ここまで酪農ヘルパーについて語ってきましたが、酪農家がお休みできるようにピンチヒッターとして活躍するだけではありません。いや、ピンチヒッターとして酪農家の仕事を代行するのは、確かなのですが、それだけはないのです。

酪農ヘルパーは、全国の酪農ヘルパー利用組合を通して、必要とされる酪農家の仕事をサポートしていますが、これは個々の酪農家の仕事を手助けしているというより、日本の酪農業全体を支えているといっても過言ではありません。

実際、個々の酪農家が酪農ヘルパーを利用する平均日数は増えているにも関わらず、酪農ヘルパーの数は不足していて、全国にある多くの酪農ヘルパー利用組合は、酪農ヘルパーの確保に大変苦労しているのが事実。逆にいえば、酪農ヘルパーの需要は常に高く、引く手あまたといえるでしょう。

前述したように酪農ヘルパーになるのに資格は必要ありませんが、普通自動車免許は必要。
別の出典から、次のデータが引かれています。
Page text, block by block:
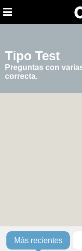
Tipo Test
Preguntas con
correcta.
Más recientes
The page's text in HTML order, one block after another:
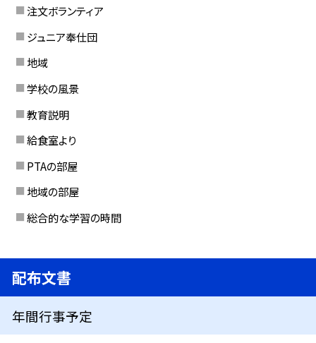
注文ボランティア
ジュニア奉仕団
地域
学校の風景
教育説明
給食室より
PTAの部屋
地域の部屋
総合的な学習の時間
配布文書
年間行事予定

農場は郊外になることがほとんどで、クルマで通勤することも多く、トラクターを運転して畑作業を手伝う必要性が出てくる場合もあります。

ちなみに、トラクターは普通自動車免許のAT限定でも運転することが可能ですが、大型トラクターを運転する場合は大型特殊免許が必要になってきます。つまり、大型特殊免許を持っている酪農ヘルパーは就職がより有利になるといってほぼ間違いないでしょう。

繰り返しますが、酪農ヘルパーはその数が不足しているだけでなく、将来的にも高い需要が見込める職業のひとつ。また、地域によっては酪農ヘルパーとして経験を積み、将来的に牧場経営に取り組みたいと考えている人をサポートする動きもあるほど、重要視されています。酪農の未来を担うといっていいくらい、酪農ヘルパーは大切な仕事です。

まとめ

酪農ヘルパーについては大学で学ぶこともでき、その場合は農学部、畜産学部、生物自然科学部などがある大学を選択するといいでしょう。専門学校で酪農ヘルパーの勉強ができるところもあります。
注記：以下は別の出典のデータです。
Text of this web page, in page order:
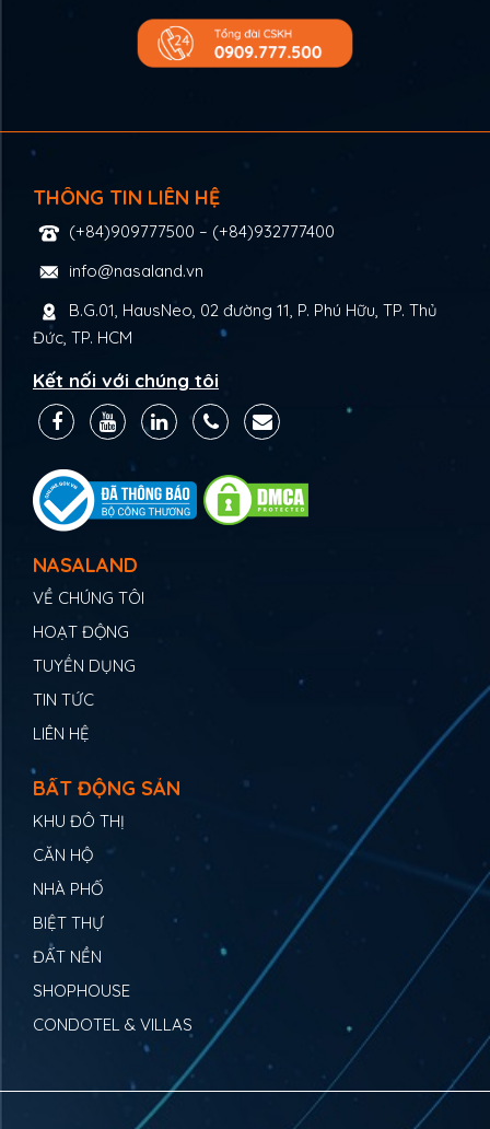
THÔNG TIN LIÊN HỆ
(+84)909777500 – (+84)932777400
info@nasaland.vn
B.G.01, HausNeo, 02 đường 11, P. Phú Hữu, TP. Thủ
Đức, TP. HCM
Kết nối với chúng tôi
NASALAND
VỀ CHÚNG TÔI
HOẠT ĐỘNG
TUYỂN DỤNG
TIN TỨC
LIÊN HỆ
BẤT ĐỘNG SẢN
KHU ĐÔ THỊ
CĂN HỘ
NHÀ PHỐ
BIỆT THỰ
ĐẤT NỀN
SHOPHOUSE
CONDOTEL & VILLAS

いずれにしても酪農業において、酪農ヘルパーが必要とされていることは間違いありません。ただし、未経験者がすぐになれるものではありません。極めて重要な存在ではありますが、酪農ヘルパーになるなら、まずは酪農の現場で経験を積み、酪農家や地域とのつながりを築くことをおすすめします。